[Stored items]
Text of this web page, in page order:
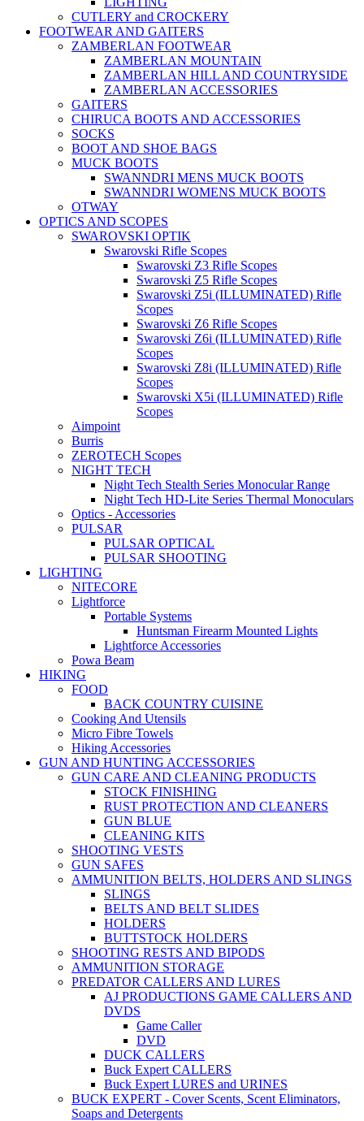
CUTLERY and CROCKERY
FOOTWEAR AND GAITERS
ZAMBERLAN FOOTWEAR
ZAMBERLAN MOUNTAIN
ZAMBERLAN HILL AND COUNTRYSIDE
ZAMBERLAN ACCESSORIES
GAITERS
CHIRUCA BOOTS AND ACCESSORIES
SOCKS
BOOT AND SHOE BAGS
MUCK BOOTS
SWANNDRI MENS MUCK BOOTS
SWANNDRI WOMENS MUCK BOOTS
OTWAY
OPTICS AND SCOPES
SWAROVSKI OPTIK
Swarovski Rifle Scopes
Swarovski Z3 Rifle Scopes
Swarovski Z5 Rifle Scopes
Swarovski Z5i (ILLUMINATED) Rifle
Scopes
Swarovski Z6 Rifle Scopes
Swarovski Z6i (ILLUMINATED) Rifle
Scopes
Swarovski Z8i (ILLUMINATED) Rifle
Scopes
Swarovski X5i (ILLUMINATED) Rifle
Scopes
Aimpoint
Burris
ZEROTECH Scopes
NIGHT TECH
Night Tech Stealth Series Monocular Range
Night Tech HD-Lite Series Thermal Monoculars
Optics - Accessories
PULSAR
PULSAR OPTICAL
PULSAR SHOOTING
LIGHTING
NITECORE
Lightforce
Portable Systems
Huntsman Firearm Mounted Lights
Lightforce Accessories
Powa Beam
HIKING
FOOD
BACK COUNTRY CUISINE
Cooking And Utensils
Micro Fibre Towels
Hiking Accessories
GUN AND HUNTING ACCESSORIES
GUN CARE AND CLEANING PRODUCTS
STOCK FINISHING
RUST PROTECTION AND CLEANERS
GUN BLUE
CLEANING KITS
SHOOTING VESTS
GUN SAFES
AMMUNITION BELTS, HOLDERS AND SLINGS
SLINGS
BELTS AND BELT SLIDES
HOLDERS
BUTTSTOCK HOLDERS
SHOOTING RESTS AND BIPODS
AMMUNITION STORAGE
PREDATOR CALLERS AND LURES
AJ PRODUCTIONS GAME CALLERS AND
DVDS
Game Caller
DVD
DUCK CALLERS
Buck Expert CALLERS
Buck Expert LURES and URINES
BUCK EXPERT - Cover Scents, Scent Eliminators,
Soaps and Detergents

What you are asked to do
Take the records from their first line through the line containing "STOCK FINISHING" and please return exactly those lines, both ends included, minus the pictures.

Answer to the exercise
Text of this web page, in page order:
CUTLERY and CROCKERY
FOOTWEAR AND GAITERS
ZAMBERLAN FOOTWEAR
ZAMBERLAN MOUNTAIN
ZAMBERLAN HILL AND COUNTRYSIDE
ZAMBERLAN ACCESSORIES
GAITERS
CHIRUCA BOOTS AND ACCESSORIES
SOCKS
BOOT AND SHOE BAGS
MUCK BOOTS
SWANNDRI MENS MUCK BOOTS
SWANNDRI WOMENS MUCK BOOTS
OTWAY
OPTICS AND SCOPES
SWAROVSKI OPTIK
Swarovski Rifle Scopes
Swarovski Z3 Rifle Scopes
Swarovski Z5 Rifle Scopes
Swarovski Z5i (ILLUMINATED) Rifle
Scopes
Swarovski Z6 Rifle Scopes
Swarovski Z6i (ILLUMINATED) Rifle
Scopes
Swarovski Z8i (ILLUMINATED) Rifle
Scopes
Swarovski X5i (ILLUMINATED) Rifle
Scopes
Aimpoint
Burris
ZEROTECH Scopes
NIGHT TECH
Night Tech Stealth Series Monocular Range
Night Tech HD-Lite Series Thermal Monoculars
Optics - Accessories
PULSAR
PULSAR OPTICAL
PULSAR SHOOTING
LIGHTING
NITECORE
Lightforce
Portable Systems
Huntsman Firearm Mounted Lights
Lightforce Accessories
Powa Beam
HIKING
FOOD
BACK COUNTRY CUISINE
Cooking And Utensils
Micro Fibre Towels
Hiking Accessories
GUN AND HUNTING ACCESSORIES
GUN CARE AND CLEANING PRODUCTS
STOCK FINISHING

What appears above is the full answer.